# EXERCISE REQUIREMENTS
Repeat the data word for word and skip the pictures.

[Excerpts from a dataset]
——————————

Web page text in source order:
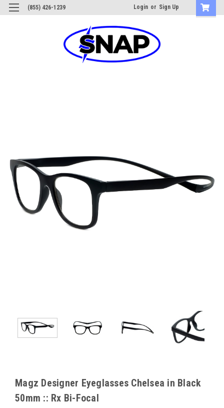
(855) 426-1239 Login or Sign Up
Magz Designer Eyeglasses Chelsea in Black
50mm :: Rx Bi-Focal
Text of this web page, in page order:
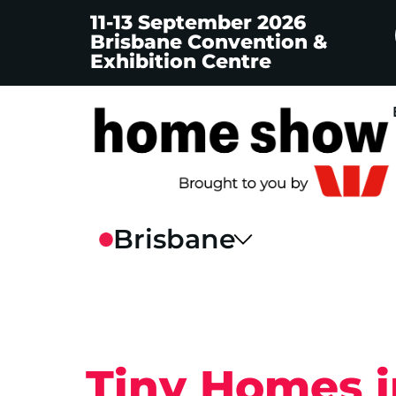
11-13 September 2026
Brisbane Convention &
Exhibition Centre
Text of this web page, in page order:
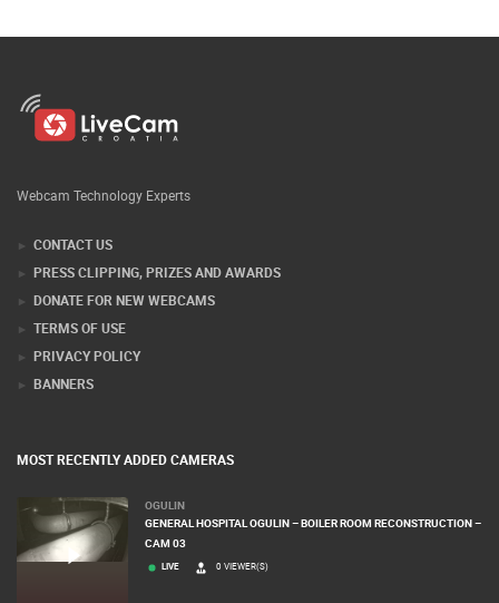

——————————

# RESULT
Web page text in source order:
(855) 426-1239 Login or Sign Up
Magz Designer Eyeglasses Chelsea in Black
50mm :: Rx Bi-Focal
Text of this web page, in page order:
11-13 September 2026
Brisbane Convention &
Exhibition Centre
Text of this web page, in page order:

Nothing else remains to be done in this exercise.